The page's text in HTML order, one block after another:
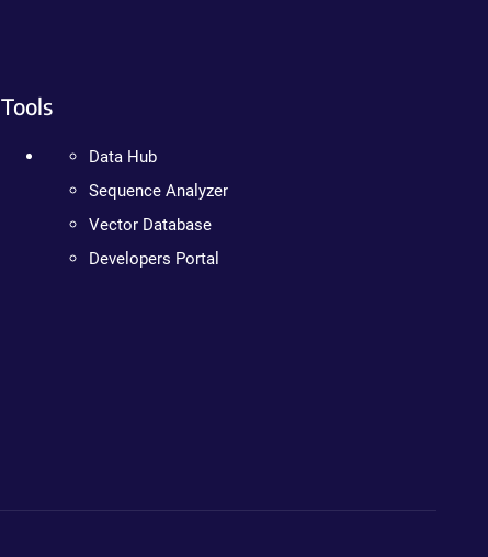
Tools
Data Hub
Sequence Analyzer
Vector Database
Developers Portal
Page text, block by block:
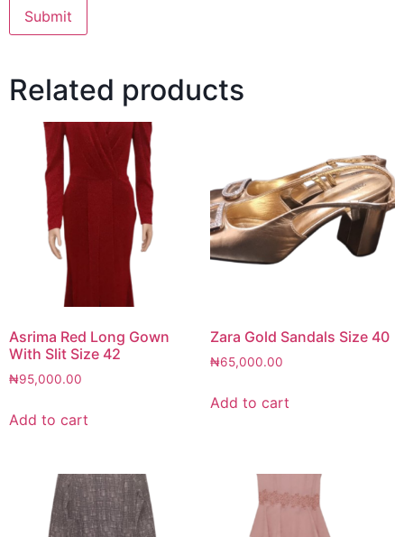
Related products
Asrima Red Long Gown
With Slit Size 42
₦95,000.00
Add to cart
Zara Gold Sandals Size 40
₦65,000.00
Add to cart
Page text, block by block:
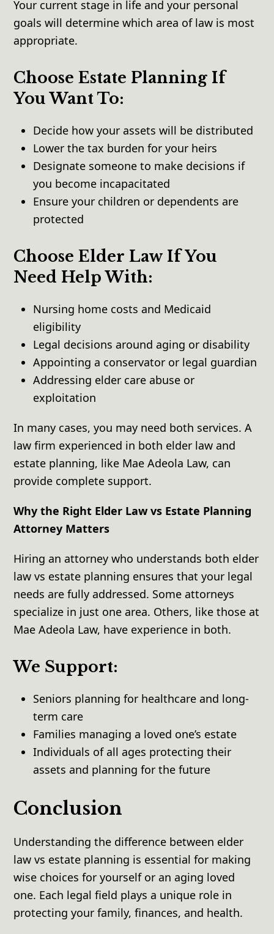
Your current stage in life and your personal
goals will determine which area of law is most
appropriate.
Choose Estate Planning If
You Want To:
Decide how your assets will be distributed
Lower the tax burden for your heirs
Designate someone to make decisions if
you become incapacitated
Ensure your children or dependents are
protected
Choose Elder Law If You
Need Help With:
Nursing home costs and Medicaid
eligibility
Legal decisions around aging or disability
Appointing a conservator or legal guardian
Addressing elder care abuse or
exploitation
In many cases, you may need both services. A
law firm experienced in both elder law and
estate planning, like Mae Adeola Law, can
provide complete support.
Why the Right Elder Law vs Estate Planning
Attorney Matters
Hiring an attorney who understands both elder
law vs estate planning ensures that your legal
needs are fully addressed. Some attorneys
specialize in just one area. Others, like those at
Mae Adeola Law, have experience in both.
We Support:
Seniors planning for healthcare and long-
term care
Families managing a loved one’s estate
Individuals of all ages protecting their
assets and planning for the future
Conclusion
Understanding the difference between elder
law vs estate planning is essential for making
wise choices for yourself or an aging loved
one. Each legal field plays a unique role in
protecting your family, finances, and health.
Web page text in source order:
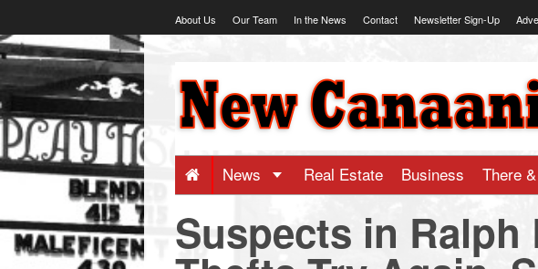
to
About Us Our Team In the News Contact Newsletter Sign-Up
-
Big
news
News Real Estate Business There
Suspects in Ralph
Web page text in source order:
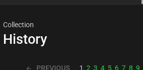
Collection
History
PREVIOUS 1 2 3 4 5 6 7 8 9
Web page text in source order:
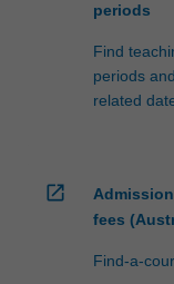
periods
Find
periods and
related
open_in_new
fees
Find-a-
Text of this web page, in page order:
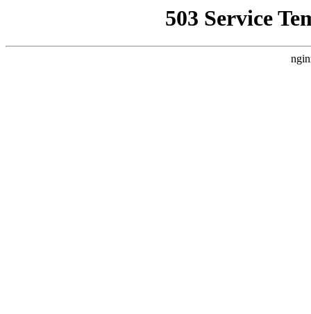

-- ABOUT THIS TASK --
What the answer needs is every record above, exactly as written, and no pictures.

-- PROBLEM SOLUTION --
The page's text in HTML order, one block after another:
Tools
Data Hub
Sequence Analyzer
Vector Database
Developers Portal
Page text, block by block:
Related products
Asrima Red Long Gown
With Slit Size 42
₦95,000.00
Add to cart
Zara Gold Sandals Size 40
₦65,000.00
Add to cart
Page text, block by block:
Your current stage in life and your personal
goals will determine which area of law is most
appropriate.
Choose Estate Planning If
You Want To:
Decide how your assets will be distributed
Lower the tax burden for your heirs
Designate someone to make decisions if
you become incapacitated
Ensure your children or dependents are
protected
Choose Elder Law If You
Need Help With:
Nursing home costs and Medicaid
eligibility
Legal decisions around aging or disability
Appointing a conservator or legal guardian
Addressing elder care abuse or
exploitation
In many cases, you may need both services. A
law firm experienced in both elder law and
estate planning, like Mae Adeola Law, can
provide complete support.
Why the Right Elder Law vs Estate Planning
Attorney Matters
Hiring an attorney who understands both elder
law vs estate planning ensures that your legal
needs are fully addressed. Some attorneys
specialize in just one area. Others, like those at
Mae Adeola Law, have experience in both.
We Support:
Seniors planning for healthcare and long-
term care
Families managing a loved one’s estate
Individuals of all ages protecting their
assets and planning for the future
Conclusion
Understanding the difference between elder
law vs estate planning is essential for making
wise choices for yourself or an aging loved
one. Each legal field plays a unique role in
protecting your family, finances, and health.
Web page text in source order:
to
About Us Our Team In the News Contact Newsletter Sign-Up
-
Big
news
News Real Estate Business There
Suspects in Ralph
Web page text in source order:
Collection
History
PREVIOUS 1 2 3 4 5 6 7 8 9
Web page text in source order:
periods
Find
periods and
related
open_in_new
fees
Find-a-
Text of this web page, in page order:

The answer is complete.